**DATA FOR REVIEW**
^^^^^^^^^^^^^^^^

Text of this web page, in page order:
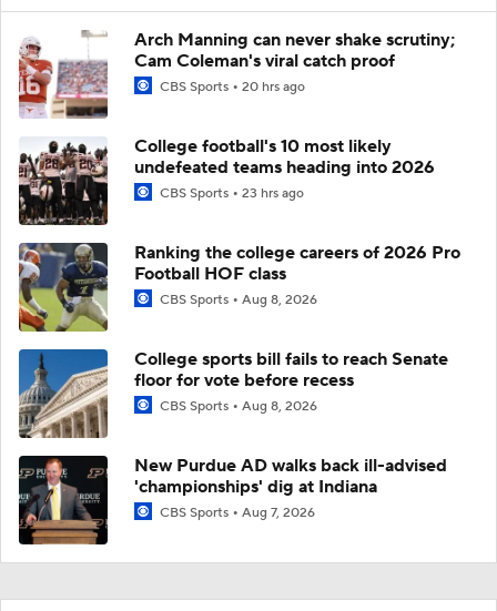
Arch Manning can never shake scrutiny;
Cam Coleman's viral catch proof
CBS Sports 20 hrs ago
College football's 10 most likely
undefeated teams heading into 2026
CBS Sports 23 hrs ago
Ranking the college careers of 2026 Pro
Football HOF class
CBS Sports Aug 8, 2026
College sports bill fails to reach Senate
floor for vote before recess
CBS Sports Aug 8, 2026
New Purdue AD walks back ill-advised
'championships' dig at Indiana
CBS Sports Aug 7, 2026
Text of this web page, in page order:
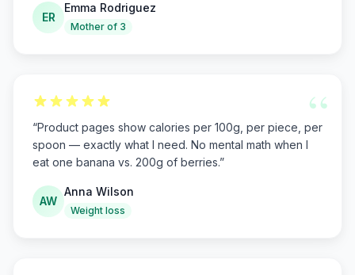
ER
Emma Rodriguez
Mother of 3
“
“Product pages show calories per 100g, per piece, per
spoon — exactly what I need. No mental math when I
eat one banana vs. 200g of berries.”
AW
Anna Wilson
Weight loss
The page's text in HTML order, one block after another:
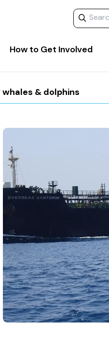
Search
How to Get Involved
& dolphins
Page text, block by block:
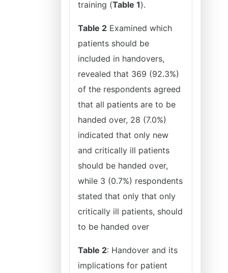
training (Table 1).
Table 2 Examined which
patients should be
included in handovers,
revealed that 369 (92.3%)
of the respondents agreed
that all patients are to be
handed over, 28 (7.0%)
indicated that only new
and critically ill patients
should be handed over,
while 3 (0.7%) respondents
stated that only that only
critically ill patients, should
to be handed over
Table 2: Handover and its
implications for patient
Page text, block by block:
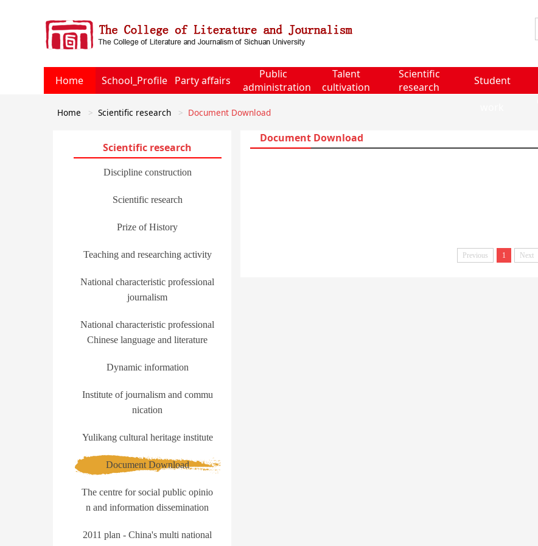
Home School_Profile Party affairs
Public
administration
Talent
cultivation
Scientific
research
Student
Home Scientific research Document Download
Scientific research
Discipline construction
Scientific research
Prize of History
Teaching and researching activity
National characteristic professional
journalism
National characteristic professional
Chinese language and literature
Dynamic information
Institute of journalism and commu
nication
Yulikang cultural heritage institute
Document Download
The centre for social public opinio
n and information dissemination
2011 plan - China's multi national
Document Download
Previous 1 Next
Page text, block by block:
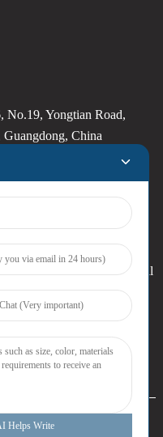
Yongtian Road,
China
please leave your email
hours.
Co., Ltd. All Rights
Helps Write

^^^^^^^^^^^^^^^^

**ACTIVITY**
Please print exactly the lines from the line containing "should be handed" through the end of the records above, both included, leaving out every picture.

**ANSWER BOX**
should be handed over,
while 3 (0.7%) respondents
stated that only that only
critically ill patients, should
to be handed over
Table 2: Handover and its
implications for patient
Page text, block by block:
Home School_Profile Party affairs
Public
administration
Talent
cultivation
Scientific
research
Student
Home Scientific research Document Download
Scientific research
Discipline construction
Scientific research
Prize of History
Teaching and researching activity
National characteristic professional
journalism
National characteristic professional
Chinese language and literature
Dynamic information
Institute of journalism and commu
nication
Yulikang cultural heritage institute
Document Download
The centre for social public opinio
n and information dissemination
2011 plan - China's multi national
Document Download
Previous 1 Next
Page text, block by block:
Yongtian Road,
China
please leave your email
hours.
Co., Ltd. All Rights
Helps Write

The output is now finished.